Боярыня Морозова
Шрифт:
Федосья считала денежки, чтоб купить птичек на всех: на батюшкину ребятню, Анне, Дуне, себе, но тут пошло в народе сильное движение, и к храму вышел наследник Алексей с сокольниками, а у сокольников клетки с птицами.
Увидавши кучу детишек-поповичей, царевич обрадовался, подошел, принялся раздавать птиц. И дворяночек наградил. Дуня получила кобчика, Анна – чижа.
– А нам осталось по зяблику! – сказал царевич, подавая птицу с атласными перышками Федосье. И обрадовался: – Я ведь тебя знаю!
А
– Спас Нерукотворный?
– Чудотворный Спас! – просияла глазами Федосья.
Царевич подошел к отцу Дормидонту.
– Ради праздничка, батюшка, благослови!
– С Богом и к Богу! – Попу Дормидонту дали белого голубя, и у матушки был такой же белый.
Батюшка поднял руки, отпуская птицу.

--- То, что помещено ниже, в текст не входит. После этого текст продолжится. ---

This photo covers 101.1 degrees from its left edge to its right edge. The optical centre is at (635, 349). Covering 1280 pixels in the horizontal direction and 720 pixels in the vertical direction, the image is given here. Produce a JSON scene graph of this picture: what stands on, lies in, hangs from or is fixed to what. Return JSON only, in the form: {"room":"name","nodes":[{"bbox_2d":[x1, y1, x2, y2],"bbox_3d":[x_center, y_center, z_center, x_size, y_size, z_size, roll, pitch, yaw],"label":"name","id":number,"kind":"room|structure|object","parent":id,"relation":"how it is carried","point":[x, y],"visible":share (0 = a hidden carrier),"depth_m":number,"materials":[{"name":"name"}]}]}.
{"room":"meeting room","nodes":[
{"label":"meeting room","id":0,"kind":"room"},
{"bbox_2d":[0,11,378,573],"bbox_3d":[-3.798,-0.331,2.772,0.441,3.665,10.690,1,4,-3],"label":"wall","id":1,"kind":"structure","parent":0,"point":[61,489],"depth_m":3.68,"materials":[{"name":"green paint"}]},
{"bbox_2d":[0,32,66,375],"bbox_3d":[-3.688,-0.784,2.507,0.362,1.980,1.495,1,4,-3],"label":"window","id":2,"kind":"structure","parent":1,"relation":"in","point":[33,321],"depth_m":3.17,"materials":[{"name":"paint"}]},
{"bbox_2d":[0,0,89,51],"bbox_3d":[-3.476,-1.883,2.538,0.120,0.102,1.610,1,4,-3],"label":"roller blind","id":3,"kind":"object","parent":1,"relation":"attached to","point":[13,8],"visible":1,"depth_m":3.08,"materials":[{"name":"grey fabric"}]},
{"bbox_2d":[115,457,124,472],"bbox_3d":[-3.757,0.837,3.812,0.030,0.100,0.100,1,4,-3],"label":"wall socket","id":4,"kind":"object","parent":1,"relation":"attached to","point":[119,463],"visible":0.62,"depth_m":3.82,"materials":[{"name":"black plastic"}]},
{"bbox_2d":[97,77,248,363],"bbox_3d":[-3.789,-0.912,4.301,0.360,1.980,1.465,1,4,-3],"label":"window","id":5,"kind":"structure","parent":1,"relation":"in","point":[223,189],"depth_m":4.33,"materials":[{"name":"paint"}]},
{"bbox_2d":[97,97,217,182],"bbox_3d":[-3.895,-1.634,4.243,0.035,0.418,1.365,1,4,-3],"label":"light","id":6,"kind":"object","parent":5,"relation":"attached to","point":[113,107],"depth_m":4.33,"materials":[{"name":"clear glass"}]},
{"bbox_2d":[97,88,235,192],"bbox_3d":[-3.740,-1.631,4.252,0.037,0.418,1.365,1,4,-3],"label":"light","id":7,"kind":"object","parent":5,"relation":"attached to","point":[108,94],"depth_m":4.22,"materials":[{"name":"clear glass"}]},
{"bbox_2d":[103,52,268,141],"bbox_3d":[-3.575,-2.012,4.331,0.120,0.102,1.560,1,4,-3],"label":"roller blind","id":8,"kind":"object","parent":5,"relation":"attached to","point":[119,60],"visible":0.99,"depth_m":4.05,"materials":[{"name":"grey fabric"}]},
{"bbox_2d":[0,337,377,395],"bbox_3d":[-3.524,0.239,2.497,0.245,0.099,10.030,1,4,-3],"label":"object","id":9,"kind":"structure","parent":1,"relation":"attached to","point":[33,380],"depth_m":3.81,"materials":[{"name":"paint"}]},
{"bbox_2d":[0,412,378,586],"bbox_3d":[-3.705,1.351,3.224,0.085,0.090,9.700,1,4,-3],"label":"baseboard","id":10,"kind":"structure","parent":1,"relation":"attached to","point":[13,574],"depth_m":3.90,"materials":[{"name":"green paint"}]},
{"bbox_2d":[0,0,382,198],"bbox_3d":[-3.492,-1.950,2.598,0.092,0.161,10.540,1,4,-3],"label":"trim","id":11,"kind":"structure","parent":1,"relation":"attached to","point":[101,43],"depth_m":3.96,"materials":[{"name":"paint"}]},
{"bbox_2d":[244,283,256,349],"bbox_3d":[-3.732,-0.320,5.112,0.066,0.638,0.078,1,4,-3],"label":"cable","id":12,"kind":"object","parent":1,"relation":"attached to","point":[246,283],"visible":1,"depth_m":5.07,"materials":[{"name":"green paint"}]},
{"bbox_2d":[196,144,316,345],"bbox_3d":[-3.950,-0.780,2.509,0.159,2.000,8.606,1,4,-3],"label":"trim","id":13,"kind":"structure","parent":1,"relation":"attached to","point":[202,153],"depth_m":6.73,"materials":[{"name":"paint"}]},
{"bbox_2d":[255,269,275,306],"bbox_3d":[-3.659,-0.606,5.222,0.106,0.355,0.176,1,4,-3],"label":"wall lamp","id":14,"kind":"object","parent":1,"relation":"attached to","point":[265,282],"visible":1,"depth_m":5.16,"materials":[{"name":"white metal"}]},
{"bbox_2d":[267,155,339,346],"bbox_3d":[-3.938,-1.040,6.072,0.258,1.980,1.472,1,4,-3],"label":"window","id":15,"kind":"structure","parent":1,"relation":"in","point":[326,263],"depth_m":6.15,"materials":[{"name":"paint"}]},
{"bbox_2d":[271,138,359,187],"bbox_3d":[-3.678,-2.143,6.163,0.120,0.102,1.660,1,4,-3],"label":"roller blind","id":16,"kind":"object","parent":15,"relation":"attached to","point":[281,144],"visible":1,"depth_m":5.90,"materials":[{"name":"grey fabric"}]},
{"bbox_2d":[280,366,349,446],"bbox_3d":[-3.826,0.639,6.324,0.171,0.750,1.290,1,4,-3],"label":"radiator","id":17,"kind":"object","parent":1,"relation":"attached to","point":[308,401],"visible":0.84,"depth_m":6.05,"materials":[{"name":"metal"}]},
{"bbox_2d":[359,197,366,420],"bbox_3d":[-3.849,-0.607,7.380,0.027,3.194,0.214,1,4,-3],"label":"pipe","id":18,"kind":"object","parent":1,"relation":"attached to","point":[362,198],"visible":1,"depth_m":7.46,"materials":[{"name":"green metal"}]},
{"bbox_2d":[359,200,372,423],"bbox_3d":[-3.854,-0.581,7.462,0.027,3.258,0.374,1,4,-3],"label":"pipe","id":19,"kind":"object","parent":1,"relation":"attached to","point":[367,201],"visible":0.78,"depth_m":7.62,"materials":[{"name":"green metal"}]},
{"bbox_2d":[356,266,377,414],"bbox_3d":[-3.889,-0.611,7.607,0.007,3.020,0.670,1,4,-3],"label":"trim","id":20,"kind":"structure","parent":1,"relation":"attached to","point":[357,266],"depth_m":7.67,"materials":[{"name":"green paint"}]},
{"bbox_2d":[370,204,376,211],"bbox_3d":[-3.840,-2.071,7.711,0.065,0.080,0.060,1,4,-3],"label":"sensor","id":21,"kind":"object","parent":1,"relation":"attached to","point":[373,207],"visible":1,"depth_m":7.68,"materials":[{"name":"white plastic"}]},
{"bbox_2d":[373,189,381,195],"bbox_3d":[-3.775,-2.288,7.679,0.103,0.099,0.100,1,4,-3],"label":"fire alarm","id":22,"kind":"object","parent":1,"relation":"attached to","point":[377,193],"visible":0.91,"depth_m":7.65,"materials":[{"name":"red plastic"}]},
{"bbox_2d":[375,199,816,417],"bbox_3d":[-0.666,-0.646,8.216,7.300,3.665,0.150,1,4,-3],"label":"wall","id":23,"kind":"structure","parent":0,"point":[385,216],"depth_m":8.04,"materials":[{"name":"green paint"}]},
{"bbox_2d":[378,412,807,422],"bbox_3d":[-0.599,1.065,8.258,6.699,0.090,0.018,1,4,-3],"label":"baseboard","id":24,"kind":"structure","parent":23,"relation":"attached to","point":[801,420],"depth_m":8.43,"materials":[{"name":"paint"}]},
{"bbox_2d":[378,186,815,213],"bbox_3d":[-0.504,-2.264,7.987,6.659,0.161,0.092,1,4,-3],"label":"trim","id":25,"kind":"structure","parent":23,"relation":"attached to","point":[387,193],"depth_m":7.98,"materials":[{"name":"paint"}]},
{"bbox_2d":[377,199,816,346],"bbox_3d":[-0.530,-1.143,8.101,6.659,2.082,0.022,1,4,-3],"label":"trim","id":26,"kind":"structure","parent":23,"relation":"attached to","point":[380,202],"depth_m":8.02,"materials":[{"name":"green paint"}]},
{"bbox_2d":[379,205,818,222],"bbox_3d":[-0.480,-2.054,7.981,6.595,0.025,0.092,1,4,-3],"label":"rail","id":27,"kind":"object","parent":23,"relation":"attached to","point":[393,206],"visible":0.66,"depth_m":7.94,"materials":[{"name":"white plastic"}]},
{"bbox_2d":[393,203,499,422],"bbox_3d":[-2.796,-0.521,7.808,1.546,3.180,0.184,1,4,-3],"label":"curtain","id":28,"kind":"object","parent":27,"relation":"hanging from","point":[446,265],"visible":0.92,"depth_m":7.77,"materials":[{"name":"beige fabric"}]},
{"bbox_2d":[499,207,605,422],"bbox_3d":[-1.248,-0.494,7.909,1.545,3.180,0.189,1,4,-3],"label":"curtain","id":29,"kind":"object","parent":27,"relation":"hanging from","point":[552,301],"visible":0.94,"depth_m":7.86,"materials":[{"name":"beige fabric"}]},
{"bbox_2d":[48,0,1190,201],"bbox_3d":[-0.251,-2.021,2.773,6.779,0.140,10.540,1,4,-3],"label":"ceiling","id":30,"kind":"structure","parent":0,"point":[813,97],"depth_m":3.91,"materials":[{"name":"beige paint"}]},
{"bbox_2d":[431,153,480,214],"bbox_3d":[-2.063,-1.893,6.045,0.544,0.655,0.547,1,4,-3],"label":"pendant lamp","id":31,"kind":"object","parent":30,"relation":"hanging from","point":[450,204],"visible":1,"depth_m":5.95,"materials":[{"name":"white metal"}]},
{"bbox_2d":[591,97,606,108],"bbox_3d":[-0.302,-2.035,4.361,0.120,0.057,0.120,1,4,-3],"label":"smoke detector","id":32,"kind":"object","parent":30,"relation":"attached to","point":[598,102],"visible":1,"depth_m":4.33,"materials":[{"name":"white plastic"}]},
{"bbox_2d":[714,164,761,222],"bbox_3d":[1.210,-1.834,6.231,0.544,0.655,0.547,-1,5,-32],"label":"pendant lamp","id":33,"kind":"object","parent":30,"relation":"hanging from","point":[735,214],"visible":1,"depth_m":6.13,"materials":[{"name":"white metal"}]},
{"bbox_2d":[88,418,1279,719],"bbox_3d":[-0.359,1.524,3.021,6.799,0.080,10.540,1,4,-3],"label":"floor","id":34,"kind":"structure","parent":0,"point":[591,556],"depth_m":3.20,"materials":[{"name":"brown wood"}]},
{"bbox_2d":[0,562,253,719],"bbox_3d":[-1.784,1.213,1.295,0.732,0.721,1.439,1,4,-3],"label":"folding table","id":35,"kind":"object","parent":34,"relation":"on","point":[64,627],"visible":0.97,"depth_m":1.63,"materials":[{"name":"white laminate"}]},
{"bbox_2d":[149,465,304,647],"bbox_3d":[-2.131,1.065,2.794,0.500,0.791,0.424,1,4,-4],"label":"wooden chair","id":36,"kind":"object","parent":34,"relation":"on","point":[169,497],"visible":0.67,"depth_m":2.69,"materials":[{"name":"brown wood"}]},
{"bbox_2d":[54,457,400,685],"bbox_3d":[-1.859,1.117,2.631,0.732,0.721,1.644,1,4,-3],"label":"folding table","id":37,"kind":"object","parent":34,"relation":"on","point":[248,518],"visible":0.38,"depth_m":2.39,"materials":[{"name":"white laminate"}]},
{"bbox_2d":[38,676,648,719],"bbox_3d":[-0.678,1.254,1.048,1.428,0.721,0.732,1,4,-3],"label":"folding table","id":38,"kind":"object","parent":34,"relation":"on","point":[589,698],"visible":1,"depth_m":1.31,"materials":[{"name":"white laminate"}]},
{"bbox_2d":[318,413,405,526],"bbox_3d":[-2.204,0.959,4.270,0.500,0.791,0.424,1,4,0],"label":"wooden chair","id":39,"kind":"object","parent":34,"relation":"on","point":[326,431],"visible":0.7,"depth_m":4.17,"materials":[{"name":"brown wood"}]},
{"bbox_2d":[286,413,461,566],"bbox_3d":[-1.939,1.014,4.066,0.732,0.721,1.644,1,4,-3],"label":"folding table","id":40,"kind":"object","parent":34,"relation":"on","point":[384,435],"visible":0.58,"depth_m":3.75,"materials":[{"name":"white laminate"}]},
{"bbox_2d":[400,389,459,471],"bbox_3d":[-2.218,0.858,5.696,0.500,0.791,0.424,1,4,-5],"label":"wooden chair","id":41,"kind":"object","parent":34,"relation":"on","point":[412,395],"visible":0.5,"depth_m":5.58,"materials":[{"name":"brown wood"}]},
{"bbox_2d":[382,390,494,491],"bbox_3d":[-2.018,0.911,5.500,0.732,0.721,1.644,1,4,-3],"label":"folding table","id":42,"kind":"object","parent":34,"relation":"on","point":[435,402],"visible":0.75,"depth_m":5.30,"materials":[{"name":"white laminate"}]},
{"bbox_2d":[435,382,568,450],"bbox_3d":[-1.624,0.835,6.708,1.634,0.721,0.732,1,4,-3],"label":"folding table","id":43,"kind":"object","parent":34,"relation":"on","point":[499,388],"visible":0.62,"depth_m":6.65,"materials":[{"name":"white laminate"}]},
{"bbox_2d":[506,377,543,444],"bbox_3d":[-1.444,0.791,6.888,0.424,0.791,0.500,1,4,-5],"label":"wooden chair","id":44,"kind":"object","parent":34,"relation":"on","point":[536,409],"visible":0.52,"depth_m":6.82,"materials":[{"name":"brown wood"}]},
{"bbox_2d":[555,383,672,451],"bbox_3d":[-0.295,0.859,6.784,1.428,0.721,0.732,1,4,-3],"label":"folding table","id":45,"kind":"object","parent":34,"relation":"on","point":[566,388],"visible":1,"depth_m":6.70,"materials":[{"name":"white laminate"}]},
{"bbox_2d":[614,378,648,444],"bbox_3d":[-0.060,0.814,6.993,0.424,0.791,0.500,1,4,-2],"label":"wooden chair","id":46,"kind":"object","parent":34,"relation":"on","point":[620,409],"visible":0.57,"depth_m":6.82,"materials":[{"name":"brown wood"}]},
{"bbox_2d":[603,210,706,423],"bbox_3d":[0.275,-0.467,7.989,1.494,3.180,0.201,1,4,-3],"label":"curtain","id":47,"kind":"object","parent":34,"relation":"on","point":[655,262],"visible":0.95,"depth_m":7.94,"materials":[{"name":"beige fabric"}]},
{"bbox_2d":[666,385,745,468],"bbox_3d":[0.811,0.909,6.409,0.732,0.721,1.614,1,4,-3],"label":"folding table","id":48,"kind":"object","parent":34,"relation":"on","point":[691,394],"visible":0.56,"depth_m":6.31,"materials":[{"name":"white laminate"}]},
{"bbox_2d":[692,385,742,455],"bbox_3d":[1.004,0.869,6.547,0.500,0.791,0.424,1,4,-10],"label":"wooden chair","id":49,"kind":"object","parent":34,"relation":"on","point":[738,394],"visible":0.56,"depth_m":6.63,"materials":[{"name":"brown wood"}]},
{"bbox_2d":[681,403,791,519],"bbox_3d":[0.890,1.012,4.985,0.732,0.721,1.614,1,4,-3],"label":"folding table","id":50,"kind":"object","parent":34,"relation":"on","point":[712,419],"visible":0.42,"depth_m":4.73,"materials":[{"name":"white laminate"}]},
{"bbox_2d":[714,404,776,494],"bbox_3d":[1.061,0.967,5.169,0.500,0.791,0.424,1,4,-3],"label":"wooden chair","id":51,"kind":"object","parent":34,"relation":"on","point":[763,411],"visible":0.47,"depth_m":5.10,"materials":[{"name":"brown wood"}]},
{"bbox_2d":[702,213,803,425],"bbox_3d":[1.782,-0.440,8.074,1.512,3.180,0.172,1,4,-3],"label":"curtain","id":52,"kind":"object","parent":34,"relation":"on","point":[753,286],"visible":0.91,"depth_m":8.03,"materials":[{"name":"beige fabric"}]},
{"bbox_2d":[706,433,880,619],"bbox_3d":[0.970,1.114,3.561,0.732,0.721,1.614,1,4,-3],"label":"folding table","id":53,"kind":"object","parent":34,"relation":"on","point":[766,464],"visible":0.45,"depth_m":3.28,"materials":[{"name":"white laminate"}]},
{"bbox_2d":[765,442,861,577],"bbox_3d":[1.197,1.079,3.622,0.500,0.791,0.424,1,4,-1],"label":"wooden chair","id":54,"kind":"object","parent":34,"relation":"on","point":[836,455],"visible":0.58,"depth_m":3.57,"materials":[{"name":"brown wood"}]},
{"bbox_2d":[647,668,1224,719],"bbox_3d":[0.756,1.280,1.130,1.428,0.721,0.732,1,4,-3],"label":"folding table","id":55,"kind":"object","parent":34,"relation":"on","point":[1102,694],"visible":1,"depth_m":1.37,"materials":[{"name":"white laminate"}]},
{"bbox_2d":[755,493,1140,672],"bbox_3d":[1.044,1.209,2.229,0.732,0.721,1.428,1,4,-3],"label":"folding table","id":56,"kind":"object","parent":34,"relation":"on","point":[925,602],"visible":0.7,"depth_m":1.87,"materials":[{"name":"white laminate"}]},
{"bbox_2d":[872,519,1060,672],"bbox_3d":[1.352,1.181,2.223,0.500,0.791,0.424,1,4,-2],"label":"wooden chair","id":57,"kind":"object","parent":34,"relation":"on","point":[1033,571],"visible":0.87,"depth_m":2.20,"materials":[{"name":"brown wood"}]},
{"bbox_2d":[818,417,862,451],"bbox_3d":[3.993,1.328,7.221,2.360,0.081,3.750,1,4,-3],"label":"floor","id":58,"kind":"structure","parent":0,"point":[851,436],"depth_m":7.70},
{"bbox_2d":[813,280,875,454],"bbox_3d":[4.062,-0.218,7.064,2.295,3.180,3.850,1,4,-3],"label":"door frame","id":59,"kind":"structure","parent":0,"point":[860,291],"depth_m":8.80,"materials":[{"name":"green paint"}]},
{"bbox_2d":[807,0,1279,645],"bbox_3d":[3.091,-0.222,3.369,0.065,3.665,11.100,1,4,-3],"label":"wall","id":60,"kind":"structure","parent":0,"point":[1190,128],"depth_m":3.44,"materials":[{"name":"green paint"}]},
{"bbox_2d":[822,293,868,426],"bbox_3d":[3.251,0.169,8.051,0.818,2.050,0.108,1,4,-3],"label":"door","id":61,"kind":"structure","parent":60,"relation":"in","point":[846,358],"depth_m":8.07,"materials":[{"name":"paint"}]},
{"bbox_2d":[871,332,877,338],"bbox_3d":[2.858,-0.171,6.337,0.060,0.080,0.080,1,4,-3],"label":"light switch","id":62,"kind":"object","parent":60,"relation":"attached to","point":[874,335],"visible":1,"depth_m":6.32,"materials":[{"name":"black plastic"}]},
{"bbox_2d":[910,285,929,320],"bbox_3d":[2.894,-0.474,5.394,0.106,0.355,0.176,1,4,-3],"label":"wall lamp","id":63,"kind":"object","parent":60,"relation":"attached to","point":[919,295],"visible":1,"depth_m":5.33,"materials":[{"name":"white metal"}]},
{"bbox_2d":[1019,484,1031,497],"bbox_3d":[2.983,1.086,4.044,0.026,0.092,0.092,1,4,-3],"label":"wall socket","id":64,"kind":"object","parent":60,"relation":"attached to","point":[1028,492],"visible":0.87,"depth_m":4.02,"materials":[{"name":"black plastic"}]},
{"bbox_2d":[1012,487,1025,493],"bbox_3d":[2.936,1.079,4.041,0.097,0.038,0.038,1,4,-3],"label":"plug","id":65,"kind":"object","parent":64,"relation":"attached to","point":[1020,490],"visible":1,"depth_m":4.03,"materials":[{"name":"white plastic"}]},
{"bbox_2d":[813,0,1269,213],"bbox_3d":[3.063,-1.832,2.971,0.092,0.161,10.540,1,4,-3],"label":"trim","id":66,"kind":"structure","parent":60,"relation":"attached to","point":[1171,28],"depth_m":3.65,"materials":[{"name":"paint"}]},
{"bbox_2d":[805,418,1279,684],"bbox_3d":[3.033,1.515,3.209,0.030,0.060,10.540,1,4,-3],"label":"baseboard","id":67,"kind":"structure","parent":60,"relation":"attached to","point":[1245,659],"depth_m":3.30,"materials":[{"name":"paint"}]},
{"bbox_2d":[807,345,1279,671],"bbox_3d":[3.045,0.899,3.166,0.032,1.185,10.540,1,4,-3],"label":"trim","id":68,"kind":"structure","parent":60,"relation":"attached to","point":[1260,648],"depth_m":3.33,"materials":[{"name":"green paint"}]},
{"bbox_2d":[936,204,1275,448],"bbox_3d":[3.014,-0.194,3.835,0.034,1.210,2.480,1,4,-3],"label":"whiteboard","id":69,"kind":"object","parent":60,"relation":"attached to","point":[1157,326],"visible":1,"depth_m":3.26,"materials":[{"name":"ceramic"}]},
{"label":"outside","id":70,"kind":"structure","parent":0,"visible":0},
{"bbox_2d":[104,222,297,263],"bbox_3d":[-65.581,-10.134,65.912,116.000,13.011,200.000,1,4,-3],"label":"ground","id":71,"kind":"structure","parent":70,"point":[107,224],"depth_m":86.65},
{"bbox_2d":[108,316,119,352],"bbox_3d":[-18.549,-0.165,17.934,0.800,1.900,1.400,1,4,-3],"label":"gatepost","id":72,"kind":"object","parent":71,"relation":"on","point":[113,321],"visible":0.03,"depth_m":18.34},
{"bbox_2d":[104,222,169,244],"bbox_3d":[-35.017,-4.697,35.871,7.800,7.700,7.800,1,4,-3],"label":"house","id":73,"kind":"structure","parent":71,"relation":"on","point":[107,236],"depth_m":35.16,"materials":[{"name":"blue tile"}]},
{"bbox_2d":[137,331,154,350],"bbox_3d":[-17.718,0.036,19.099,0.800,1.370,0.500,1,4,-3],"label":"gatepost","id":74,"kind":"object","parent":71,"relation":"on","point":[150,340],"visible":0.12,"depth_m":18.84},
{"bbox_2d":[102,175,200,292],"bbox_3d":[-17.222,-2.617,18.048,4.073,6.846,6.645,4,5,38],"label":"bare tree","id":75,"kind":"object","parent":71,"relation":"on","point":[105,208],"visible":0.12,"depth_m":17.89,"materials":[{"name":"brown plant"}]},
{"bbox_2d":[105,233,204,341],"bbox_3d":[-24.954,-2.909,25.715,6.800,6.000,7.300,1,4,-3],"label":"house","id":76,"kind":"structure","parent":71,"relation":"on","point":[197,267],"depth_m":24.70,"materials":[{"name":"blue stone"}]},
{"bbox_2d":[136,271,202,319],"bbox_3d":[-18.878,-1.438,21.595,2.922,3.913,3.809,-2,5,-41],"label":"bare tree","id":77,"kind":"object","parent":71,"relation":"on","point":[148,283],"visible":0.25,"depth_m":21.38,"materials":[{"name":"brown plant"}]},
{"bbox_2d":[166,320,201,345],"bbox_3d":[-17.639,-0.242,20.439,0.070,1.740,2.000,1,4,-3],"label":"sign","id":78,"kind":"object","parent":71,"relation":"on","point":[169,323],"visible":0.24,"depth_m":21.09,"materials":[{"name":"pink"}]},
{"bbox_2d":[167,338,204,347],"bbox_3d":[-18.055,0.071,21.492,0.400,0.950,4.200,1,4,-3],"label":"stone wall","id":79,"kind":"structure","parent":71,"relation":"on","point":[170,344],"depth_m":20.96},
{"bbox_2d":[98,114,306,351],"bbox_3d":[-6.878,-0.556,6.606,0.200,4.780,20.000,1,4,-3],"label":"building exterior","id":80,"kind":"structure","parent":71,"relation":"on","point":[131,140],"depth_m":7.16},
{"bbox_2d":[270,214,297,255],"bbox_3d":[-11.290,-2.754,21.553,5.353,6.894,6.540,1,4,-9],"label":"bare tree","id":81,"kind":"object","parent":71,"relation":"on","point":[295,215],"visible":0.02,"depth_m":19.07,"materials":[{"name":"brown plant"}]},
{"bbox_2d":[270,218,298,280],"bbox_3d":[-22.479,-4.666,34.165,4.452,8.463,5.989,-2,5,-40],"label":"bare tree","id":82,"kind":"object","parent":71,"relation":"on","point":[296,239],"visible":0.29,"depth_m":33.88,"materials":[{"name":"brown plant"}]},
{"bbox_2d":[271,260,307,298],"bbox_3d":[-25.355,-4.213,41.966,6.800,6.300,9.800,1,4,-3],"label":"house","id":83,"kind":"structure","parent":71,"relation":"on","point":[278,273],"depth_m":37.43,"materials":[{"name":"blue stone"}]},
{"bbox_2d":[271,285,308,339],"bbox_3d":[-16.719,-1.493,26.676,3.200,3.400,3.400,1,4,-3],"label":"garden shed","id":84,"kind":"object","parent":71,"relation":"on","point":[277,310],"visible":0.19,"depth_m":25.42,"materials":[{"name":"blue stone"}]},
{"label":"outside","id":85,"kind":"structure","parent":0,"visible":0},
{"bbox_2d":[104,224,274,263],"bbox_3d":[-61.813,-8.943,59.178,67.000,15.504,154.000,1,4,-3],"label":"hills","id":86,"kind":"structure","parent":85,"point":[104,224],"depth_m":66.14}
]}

И тотчас в небо взлетела, радуя народ, счастливая стая вольных.
Кто-то в толпе сказал, вздохнувши:
– Вот бы этак крепостных мужиков отпускали!
Царевич глянул на толпу, но промолчал. Принялся дарить поповским детишкам монеты.
Когда ушел, матушка собрала царское подаяние. Трое старших получили по четверти ефимка, все остальные по алтыну. А вот меньшому, что спал у матушки на руках, был даден полный ефимок.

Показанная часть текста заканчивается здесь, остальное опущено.